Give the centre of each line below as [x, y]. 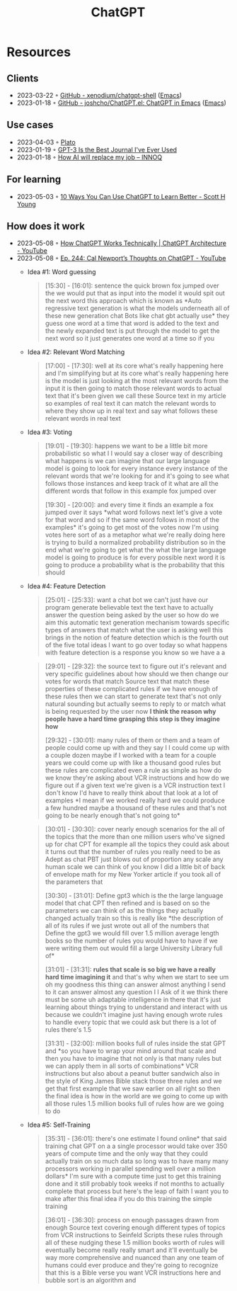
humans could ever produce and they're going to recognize [132, 1266]
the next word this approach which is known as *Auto [123, 301]
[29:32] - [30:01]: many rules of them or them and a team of [132, 740]
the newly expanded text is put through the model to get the [132, 331]
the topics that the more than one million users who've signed [135, 837]
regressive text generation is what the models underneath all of [137, 308]
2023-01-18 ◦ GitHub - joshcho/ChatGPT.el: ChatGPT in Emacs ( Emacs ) [122, 103]
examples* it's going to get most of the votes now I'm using [132, 528]
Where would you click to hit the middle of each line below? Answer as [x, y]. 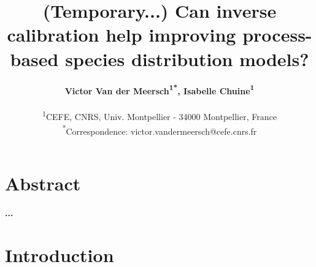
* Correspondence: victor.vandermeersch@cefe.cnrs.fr [160, 130]
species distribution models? [187, 58]
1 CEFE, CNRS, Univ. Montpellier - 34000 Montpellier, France [160, 115]
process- [277, 35]
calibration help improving [121, 35]
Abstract [43, 183]
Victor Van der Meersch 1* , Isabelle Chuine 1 [160, 89]

• **TASK STATEMENT**: Repeat the data exactly. No pictures should appear.

• **YOUR SOLUTION**:
Give the centre of each line below as [x, y]. 
humans could ever produce and they're going to recognize [132, 1266]
the next word this approach which is known as *Auto [123, 301]
[29:32] - [30:01]: many rules of them or them and a team of [132, 740]
the newly expanded text is put through the model to get the [132, 331]
the topics that the more than one million users who've signed [135, 837]
regressive text generation is what the models underneath all of [137, 308]
2023-01-18 ◦ GitHub - joshcho/ChatGPT.el: ChatGPT in Emacs ( Emacs ) [122, 103]
examples* it's going to get most of the votes now I'm using [132, 528]
Where would you click to hit the middle of each line below? Answer as [x, y]. 
* Correspondence: victor.vandermeersch@cefe.cnrs.fr [160, 130]
species distribution models? [187, 58]
1 CEFE, CNRS, Univ. Montpellier - 34000 Montpellier, France [160, 115]
process- [277, 35]
calibration help improving [121, 35]
Abstract [43, 183]
Victor Van der Meersch 1* , Isabelle Chuine 1 [160, 89]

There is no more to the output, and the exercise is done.